## Task to complete
Below are the records; give the number of their lines that contain the word "device" and nothing more.

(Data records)
*** Begin section ***
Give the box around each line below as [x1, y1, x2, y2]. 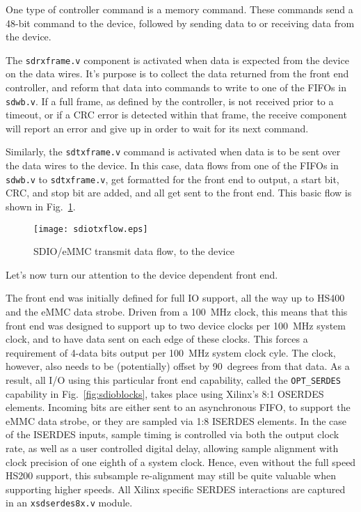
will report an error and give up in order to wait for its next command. [6, 121, 309, 135]
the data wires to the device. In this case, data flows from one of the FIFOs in [6, 158, 339, 173]
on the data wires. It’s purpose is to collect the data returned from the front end [6, 66, 349, 81]
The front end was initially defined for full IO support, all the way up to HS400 [6, 290, 345, 305]
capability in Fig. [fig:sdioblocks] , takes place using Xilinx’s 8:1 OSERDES [6, 386, 324, 401]
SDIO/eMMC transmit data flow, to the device [33, 244, 234, 258]
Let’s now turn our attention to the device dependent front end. [6, 267, 278, 281]
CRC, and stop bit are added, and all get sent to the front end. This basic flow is [6, 185, 352, 200]
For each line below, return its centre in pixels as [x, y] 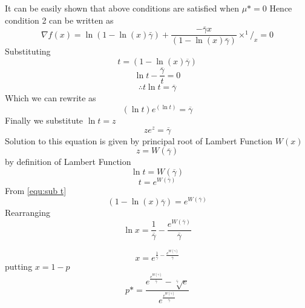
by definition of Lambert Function [68, 162]
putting [19, 266]
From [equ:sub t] [36, 190]
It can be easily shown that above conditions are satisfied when [122, 8]
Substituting [28, 51]
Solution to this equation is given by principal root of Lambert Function [139, 140]
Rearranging [28, 213]
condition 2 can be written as [59, 20]
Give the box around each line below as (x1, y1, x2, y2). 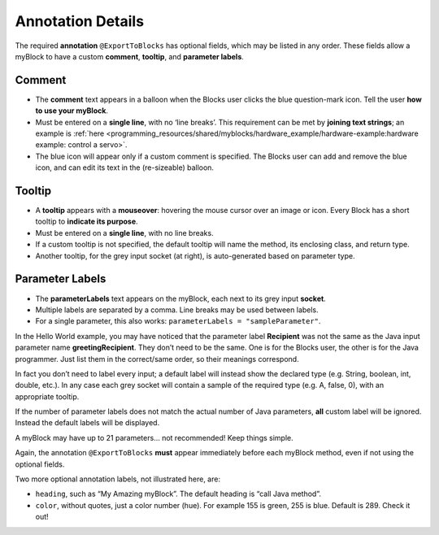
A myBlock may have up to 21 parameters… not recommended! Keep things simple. (15, 433, 294, 442)
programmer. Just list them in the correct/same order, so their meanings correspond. (15, 354, 300, 363)
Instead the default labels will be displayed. (15, 418, 160, 428)
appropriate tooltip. (15, 391, 80, 402)
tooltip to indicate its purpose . (35, 216, 138, 227)
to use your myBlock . (35, 106, 109, 115)
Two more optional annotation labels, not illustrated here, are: (15, 474, 221, 484)
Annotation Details (15, 12, 145, 30)
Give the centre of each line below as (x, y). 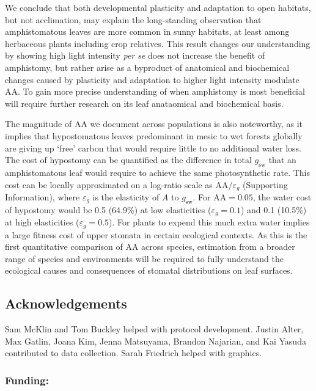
*** End section ***
## Exercise solution
3